Example 2: Test Generation
- Currently available to use via Duo chat only
- in an IDE or Web IDE
- in the Web UI (looking at a file)
- In the future, we can imagine Test Generation could be used outside of Duo Chat:
- in a Duo workflow execution
- as a button/UI element that may commit to a file directly
- via the the API (requested/response via to a 3rd party tool)
How?
- Event Attributes: Each object (Interface, Client *, Category...) could be added to events as standardized attributes, possibly aligned with the Unified Cloud Context framework, to ensure clear context in usage data (or inferred within the data processing pipeline)
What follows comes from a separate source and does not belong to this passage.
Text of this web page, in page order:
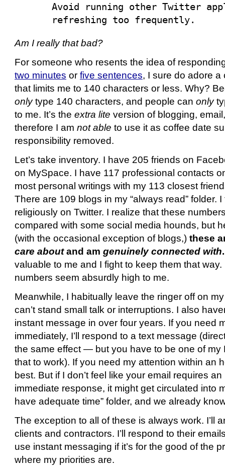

- Filters and Dashboard Dimensions: These attributes could be used as both filters and dimensions in dashboards, allowing us to group and segment data more meaningfully based on the context in which a capability is used.
What?
Proposed list of new attributes:
Attributes | Example | Usage example | Notes |
---|---|---|---|
Interface (or source) |
|
|
|
Client type, name, version |
|
|
|
Category |
|
|
Related issue 2. Introduce a ‘feature category’ value to event_property in the standard context |
Group (Team) |
|
|
Less useful but the attribute is already in the Unit primitive definition Note: this could be inferred from the YML directly within the data pipeline and not added to the event -see comment |
Request |
|
|
we should be able to collect a unique ID that enables to group queries by user requests or LLM requests (see #502457 (comment 2203976942)) Note: this may be more complex and moved to a separate issue. |
2/ Rename some unit primitives for clarity
This is minor but especially the default/fallback UPs, it would help disambiguate them from their category.
- ex:
duo_chat
->ask_duo_chat_default
- for default questions (which are not one of the specific ask_*)
Questions
Where to get these new objects/attributes from?
Some are already in the new UP structure, which should be used as the new Cloud Connector source. The cloud Connector team will make sure it is updated during the development of the new CC Component (timeline).
"Client" and "Interface" would be generated from the front-end or API endpoint and passed it to the event emitting service in the back-end (AI gateway). No information should require to be stored.
How to migrate current version of the dashboard?
Currently the Features list is basically the same as UP. If we remove it, most of the "Features" will still be queryable as Unit Primitives. So I don't think this should be a problem for anybody if that filter doesn't exist anymore. Though, as we implement these new objects, we should then enforce a process for when one of these newly defined objects/attributes is decomposed/updated.